Under the Foreign Acquisitions and Takeovers Act 1975 (the Act) I today approved arrangements for Brambles Industries Limited (Brambles) and GKN plc (GKN) to merge their support services businesses into a Dual Listed Company structure (DLC).
The merger will create a leading global support services group to be known as Brambles Industries.
The approval is conditional upon the observance of a number of undertakings that have been provided by Brambles.
Brambles and GKN are already joint venturers in a number of industrial services businesses around the world. Each also conducts separate industrial services businesses. GKN also conducts a number of unrelated automotive, engineering and aerospace businesses.
Before establishing the DLC, GKN will, via a new holding company, undertake a de-merger of its support services activities into Brambles Industries Plc (Brambles UK), to be listed on the London Stock Exchange. The businesses to be de-merged are GKN's existing 50 per cent interest in the CHEP and CLEANAWAY joint ventures with Brambles in Europe and the Americas and its wholly owned subsidiaries, CHEP South Africa, Interlake Material Handling and Meineke Discount Muffler Shops.
Following the de-merger, Brambles (UK) will combine with Brambles through the creation of the DLC. Under the DLC structure, Brambles and Brambles UK would operate as if they were a single economic enterprise (with a single management and Board of Directors) while remaining separate legal entities.
The undertakings provided by Brambles, observance of which is required by the conditional approval, are contained in the Attachment.

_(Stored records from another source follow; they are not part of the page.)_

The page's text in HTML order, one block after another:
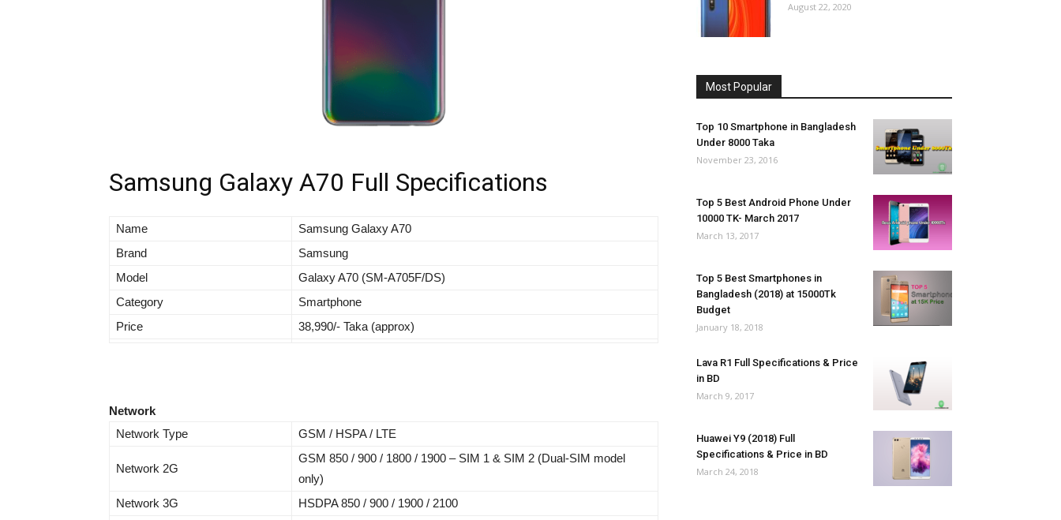
Samsung Galaxy A70 Full Specifications
Name
Samsung Galaxy A70
Brand
Samsung
Model
Galaxy A70 (SM-A705F/DS)
Category
Smartphone
Price
38,990/- Taka (approx)
Network
Network Type
GSM / HSPA / LTE
Network 2G
GSM 850 / 900 / 1800 / 1900 – SIM 1 & SIM 2 (Dual-SIM model
only)
Network 3G
HSDPA 850 / 900 / 1900 / 2100
August 22, 2020
Most Popular
Top 10 Smartphone in Bangladesh
Under 8000 Taka
November 23, 2016
Top 5 Best Android Phone Under
10000 TK- March 2017
March 13, 2017
Top 5 Best Smartphones in
Bangladesh (2018) at 15000Tk
Budget
January 18, 2018
Lava R1 Full Specifications & Price
in BD
March 9, 2017
Huawei Y9 (2018) Full
Specifications & Price in BD
March 24, 2018

This decision will ensure the Brambles Group continues a strong Australian focus with its headquarters located in Australia.
ATTACHMENT
Brambles' undertakings, observance of which is a condition under Section 25(1A) of the Foreign Acquisitions and Takeovers Act 1975:
1. That Brambles Industries Limited remains an Australian resident company, incorporated under the Corporations Act and listed on the Australian Stock Exchange under the name "Brambles Industries Limited";
2. The headquarters of Brambles Industries Limited and the global headquarters of the Dual Listed Group are to be in Australia and publicly acknowledged as being in Australia in significant public announcements and in all public documents (as that term is defined in section 88A(1)(a) of the Corporations Act);
3. That both the Chief Executive Officer and Chief Financial Officer of the Dual Listed Group have their principal place of residence in Australia;
4. The Board of Directors of Brambles Industries Limited is elected in accordance with the procedures in the proposal or in accordance with procedures approved by the Treasurer; and
5. That if Brambles Industries Limited wishes to act differently to these conditions, it seeks and obtains the prior approval of the Treasurer.
Interpretation
(i) For the purposes of these conditions a reference to"Brambles Industries Limited" means Brambles Industries Limited, ACN 000 129 868.

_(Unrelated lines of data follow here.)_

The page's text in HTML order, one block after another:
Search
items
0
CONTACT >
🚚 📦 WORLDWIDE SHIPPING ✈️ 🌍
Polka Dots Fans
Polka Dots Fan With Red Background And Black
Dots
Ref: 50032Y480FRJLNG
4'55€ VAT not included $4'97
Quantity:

(ii) The "global headquarters" of the Dual Listed Group will be taken to be in Australia if, and only if, both the Chief Executive Officer and the Chief Financial Officer of the Dual Listed Group (i.e. Brambles Industries Limited and Brambles Industries plc) are based in Australia and have their principal offices and key supporting functions in Australia. In addition, the centre of administrative and practical management of Brambles Industries Limited must be in Australia and Brambles Industries Limited's corporate head office activities, of the kind presently carried on in Australia, must continue to be carried on in Australia.

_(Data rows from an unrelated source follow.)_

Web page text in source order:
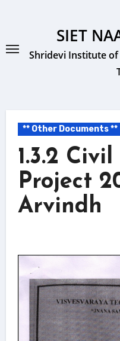
SIET
Shridevi Institute of
** Other Documents **
1.3.2
Project
Arvindh
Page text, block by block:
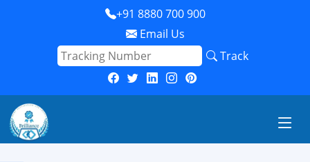
+91 8880 700 900
Email Us
Track
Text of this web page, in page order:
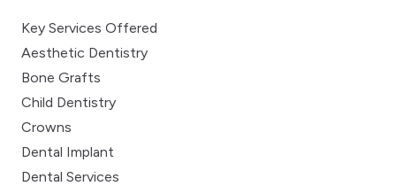
Key Services Offered
Aesthetic Dentistry
Bone Grafts
Child Dentistry
Crowns
Dental Implant
Dental Services
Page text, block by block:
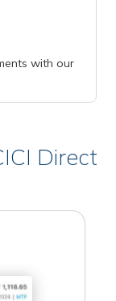
with our
Direct
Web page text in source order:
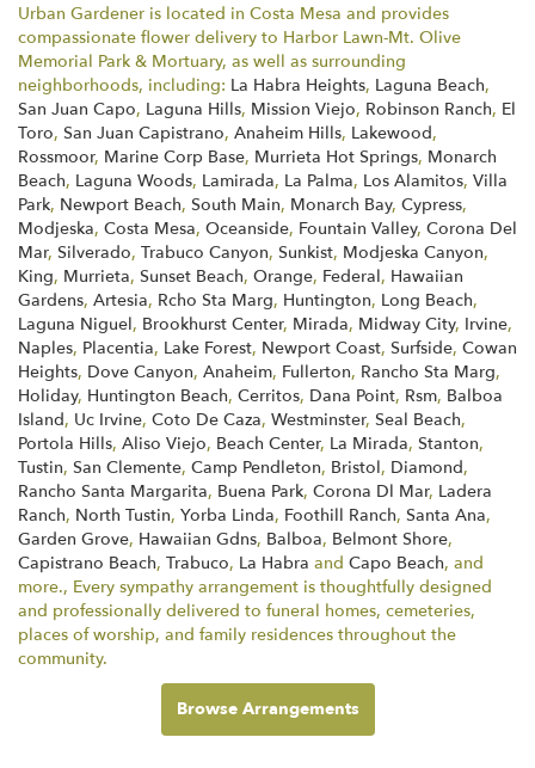
Urban Gardener is located in Costa Mesa and provides
compassionate flower delivery to Harbor Lawn-Mt. Olive
Memorial Park & Mortuary, as well as surrounding
neighborhoods, including: La Habra Heights, Laguna Beach,
San Juan Capo, Laguna Hills, Mission Viejo, Robinson Ranch, El
Toro, San Juan Capistrano, Anaheim Hills, Lakewood,
Rossmoor, Marine Corp Base, Murrieta Hot Springs, Monarch
Beach, Laguna Woods, Lamirada, La Palma, Los Alamitos, Villa
Park, Newport Beach, South Main, Monarch Bay, Cypress,
Modjeska, Costa Mesa, Oceanside, Fountain Valley, Corona Del
Mar, Silverado, Trabuco Canyon, Sunkist, Modjeska Canyon,
King, Murrieta, Sunset Beach, Orange, Federal, Hawaiian
Gardens, Artesia, Rcho Sta Marg, Huntington, Long Beach,
Laguna Niguel, Brookhurst Center, Mirada, Midway City, Irvine,
Naples, Placentia, Lake Forest, Newport Coast, Surfside, Cowan
Heights, Dove Canyon, Anaheim, Fullerton, Rancho Sta Marg,
Holiday, Huntington Beach, Cerritos, Dana Point, Rsm, Balboa
Island, Uc Irvine, Coto De Caza, Westminster, Seal Beach,
Portola Hills, Aliso Viejo, Beach Center, La Mirada, Stanton,
Tustin, San Clemente, Camp Pendleton, Bristol, Diamond,
Rancho Santa Margarita, Buena Park, Corona Dl Mar, Ladera
Ranch, North Tustin, Yorba Linda, Foothill Ranch, Santa Ana,
Garden Grove, Hawaiian Gdns, Balboa, Belmont Shore,
Capistrano Beach, Trabuco, La Habra and Capo Beach, and
more., Every sympathy arrangement is thoughtfully designed
and professionally delivered to funeral homes, cemeteries,
places of worship, and family residences throughout the
community.
Browse Arrangements

Brambles Industries Limited must comply with conditions 1 and 5 immediately upon receipt of notice of the decision in accordance with subsection 25(1B) of the Foreign Acquisitions and Takeovers Act 1975 (the Act) and conditions 2, 3 and 4 as soon as practicable after completion of the dual listed merger of Brambles Industries Limited and Brambles Industries plc.
The conditions will have effect indefinitely subject to amendment of the Act or any revocation or amendment by the Treasurer.